● Work instructions
In the data below, which lines hold "Appliance"? Copy every one.

**** Data shown

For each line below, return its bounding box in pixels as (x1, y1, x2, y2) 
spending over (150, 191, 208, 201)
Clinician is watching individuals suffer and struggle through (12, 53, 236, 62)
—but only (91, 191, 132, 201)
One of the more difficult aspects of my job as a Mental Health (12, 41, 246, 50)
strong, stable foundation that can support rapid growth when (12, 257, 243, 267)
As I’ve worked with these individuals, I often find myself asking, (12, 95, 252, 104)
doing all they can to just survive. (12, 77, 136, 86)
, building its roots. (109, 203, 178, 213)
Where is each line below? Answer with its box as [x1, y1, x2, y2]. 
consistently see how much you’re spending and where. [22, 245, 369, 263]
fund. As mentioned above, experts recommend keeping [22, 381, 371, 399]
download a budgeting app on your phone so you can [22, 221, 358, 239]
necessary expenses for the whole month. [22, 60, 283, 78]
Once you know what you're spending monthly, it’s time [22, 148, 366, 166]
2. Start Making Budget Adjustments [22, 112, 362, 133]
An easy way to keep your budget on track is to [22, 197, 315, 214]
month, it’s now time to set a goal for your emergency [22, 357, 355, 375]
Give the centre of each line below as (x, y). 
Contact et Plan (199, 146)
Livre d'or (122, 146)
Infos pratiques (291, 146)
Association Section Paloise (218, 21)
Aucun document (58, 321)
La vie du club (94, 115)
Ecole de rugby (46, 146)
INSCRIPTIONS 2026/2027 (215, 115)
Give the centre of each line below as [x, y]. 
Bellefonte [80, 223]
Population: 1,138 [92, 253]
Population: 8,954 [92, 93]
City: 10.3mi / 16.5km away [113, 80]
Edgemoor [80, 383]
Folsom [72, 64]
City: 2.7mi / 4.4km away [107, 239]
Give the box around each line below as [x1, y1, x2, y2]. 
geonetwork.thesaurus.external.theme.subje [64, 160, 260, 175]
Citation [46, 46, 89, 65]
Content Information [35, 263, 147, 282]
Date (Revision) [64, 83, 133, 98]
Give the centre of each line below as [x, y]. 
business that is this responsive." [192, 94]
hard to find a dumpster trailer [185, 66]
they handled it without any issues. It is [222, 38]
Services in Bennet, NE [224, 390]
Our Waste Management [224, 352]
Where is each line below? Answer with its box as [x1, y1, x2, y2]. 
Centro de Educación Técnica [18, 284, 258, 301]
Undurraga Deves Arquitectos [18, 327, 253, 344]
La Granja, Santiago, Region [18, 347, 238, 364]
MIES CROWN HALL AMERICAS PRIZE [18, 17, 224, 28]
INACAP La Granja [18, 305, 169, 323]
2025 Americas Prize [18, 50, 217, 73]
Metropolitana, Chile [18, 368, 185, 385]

********
**** Data shown

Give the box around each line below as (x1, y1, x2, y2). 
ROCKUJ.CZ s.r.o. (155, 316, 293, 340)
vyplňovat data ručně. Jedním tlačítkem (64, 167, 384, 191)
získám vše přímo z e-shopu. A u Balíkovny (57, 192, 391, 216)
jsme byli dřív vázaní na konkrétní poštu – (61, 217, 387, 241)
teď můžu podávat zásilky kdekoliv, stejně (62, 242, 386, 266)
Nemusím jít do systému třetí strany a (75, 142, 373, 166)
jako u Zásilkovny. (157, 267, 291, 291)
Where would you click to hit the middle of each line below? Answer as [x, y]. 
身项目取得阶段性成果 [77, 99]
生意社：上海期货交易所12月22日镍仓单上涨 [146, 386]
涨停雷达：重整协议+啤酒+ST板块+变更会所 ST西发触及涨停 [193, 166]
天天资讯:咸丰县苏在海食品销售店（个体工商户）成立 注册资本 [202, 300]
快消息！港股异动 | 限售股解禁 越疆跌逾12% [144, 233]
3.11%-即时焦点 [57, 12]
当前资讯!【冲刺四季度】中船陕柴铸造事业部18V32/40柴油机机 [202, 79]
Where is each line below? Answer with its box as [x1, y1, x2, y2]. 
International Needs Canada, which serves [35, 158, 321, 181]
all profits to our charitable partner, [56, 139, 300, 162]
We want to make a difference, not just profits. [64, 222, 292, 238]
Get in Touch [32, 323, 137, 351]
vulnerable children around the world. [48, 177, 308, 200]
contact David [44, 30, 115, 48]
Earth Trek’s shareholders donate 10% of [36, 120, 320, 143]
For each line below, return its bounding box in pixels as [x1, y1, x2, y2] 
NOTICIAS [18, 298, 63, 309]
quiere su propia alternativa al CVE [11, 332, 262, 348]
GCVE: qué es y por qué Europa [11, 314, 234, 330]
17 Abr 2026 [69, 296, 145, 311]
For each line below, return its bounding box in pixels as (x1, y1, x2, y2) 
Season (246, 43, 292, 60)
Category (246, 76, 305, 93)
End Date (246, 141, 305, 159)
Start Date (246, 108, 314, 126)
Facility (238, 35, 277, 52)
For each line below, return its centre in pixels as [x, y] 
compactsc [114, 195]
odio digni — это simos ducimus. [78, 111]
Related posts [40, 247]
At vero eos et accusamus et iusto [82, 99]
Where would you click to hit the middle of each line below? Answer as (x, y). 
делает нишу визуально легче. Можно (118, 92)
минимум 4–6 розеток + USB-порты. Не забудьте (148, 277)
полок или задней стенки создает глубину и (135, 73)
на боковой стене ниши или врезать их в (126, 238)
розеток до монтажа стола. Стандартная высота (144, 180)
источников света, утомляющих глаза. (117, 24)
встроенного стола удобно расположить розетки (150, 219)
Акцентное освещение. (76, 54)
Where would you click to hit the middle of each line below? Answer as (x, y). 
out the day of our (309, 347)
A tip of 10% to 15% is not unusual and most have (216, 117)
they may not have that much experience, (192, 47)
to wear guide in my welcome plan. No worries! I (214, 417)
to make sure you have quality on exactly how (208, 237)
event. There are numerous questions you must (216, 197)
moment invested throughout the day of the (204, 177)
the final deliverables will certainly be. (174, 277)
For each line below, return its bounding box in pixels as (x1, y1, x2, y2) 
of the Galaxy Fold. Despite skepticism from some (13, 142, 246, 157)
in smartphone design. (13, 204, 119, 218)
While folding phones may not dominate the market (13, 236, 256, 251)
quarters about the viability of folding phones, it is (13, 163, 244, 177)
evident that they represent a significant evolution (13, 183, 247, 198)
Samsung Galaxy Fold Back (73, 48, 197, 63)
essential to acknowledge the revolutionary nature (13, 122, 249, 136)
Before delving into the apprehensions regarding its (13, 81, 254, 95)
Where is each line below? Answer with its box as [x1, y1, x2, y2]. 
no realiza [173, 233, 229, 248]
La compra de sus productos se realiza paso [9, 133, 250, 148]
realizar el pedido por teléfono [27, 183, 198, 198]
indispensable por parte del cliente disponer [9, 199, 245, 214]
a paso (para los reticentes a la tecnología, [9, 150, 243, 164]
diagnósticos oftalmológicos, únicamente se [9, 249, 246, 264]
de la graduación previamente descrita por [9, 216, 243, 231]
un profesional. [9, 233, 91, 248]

********
**** Data shown

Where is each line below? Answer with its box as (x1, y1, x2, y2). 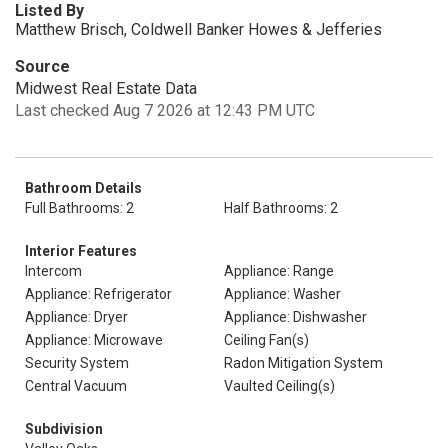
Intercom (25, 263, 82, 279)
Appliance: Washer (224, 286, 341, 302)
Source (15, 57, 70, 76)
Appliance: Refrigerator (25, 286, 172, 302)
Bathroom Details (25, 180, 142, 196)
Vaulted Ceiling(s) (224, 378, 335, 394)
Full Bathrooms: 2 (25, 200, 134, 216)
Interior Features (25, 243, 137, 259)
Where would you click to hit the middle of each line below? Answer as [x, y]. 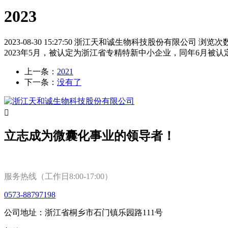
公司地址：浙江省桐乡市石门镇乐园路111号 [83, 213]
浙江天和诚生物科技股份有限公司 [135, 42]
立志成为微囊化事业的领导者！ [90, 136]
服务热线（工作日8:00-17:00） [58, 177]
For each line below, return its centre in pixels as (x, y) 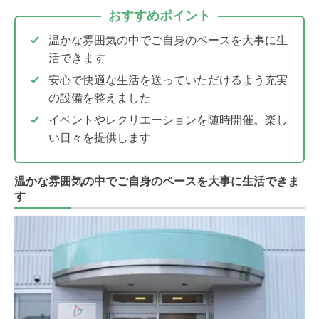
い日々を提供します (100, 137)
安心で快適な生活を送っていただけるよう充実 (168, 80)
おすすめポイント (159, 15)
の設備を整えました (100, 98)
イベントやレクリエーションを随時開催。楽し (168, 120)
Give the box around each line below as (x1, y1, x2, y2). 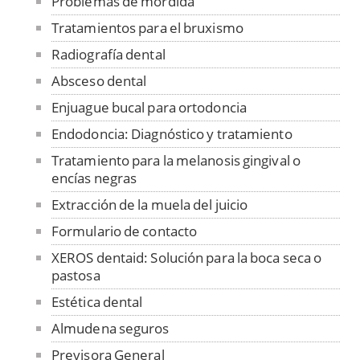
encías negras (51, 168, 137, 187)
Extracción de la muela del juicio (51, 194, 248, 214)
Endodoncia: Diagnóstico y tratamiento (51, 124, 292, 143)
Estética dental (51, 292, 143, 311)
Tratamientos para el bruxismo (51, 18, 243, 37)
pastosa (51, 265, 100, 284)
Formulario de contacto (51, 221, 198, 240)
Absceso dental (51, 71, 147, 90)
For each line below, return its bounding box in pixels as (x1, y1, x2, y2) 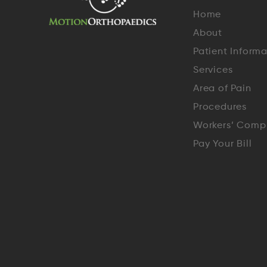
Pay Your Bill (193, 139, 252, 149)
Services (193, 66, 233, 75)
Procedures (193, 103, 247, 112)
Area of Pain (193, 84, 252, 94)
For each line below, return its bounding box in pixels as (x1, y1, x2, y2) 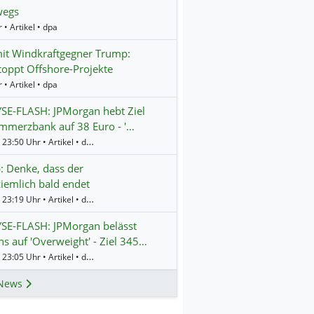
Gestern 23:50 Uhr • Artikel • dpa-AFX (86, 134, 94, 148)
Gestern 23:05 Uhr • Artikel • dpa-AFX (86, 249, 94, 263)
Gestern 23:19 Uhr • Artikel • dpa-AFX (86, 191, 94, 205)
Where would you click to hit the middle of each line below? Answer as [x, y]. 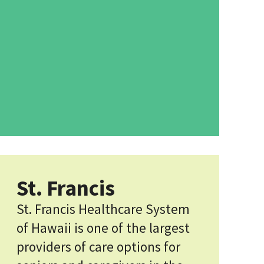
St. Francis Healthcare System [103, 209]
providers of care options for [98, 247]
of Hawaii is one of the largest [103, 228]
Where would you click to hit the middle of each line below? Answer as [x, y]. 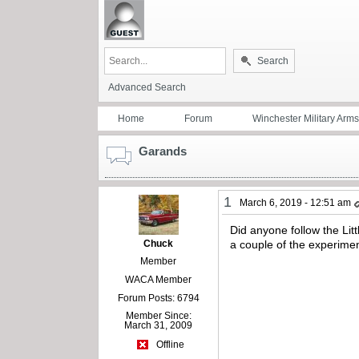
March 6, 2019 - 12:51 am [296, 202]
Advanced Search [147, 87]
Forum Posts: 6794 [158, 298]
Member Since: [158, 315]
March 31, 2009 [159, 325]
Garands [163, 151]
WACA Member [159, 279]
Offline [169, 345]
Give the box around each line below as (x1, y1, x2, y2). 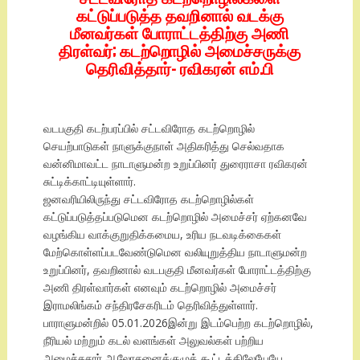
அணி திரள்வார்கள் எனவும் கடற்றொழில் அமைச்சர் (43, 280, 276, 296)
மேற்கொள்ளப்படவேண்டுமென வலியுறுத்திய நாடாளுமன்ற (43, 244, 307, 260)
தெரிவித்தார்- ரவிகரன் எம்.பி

********

● Answer space
Appliance: Washer (224, 286, 341, 302)
Appliance: Refrigerator (25, 286, 172, 302)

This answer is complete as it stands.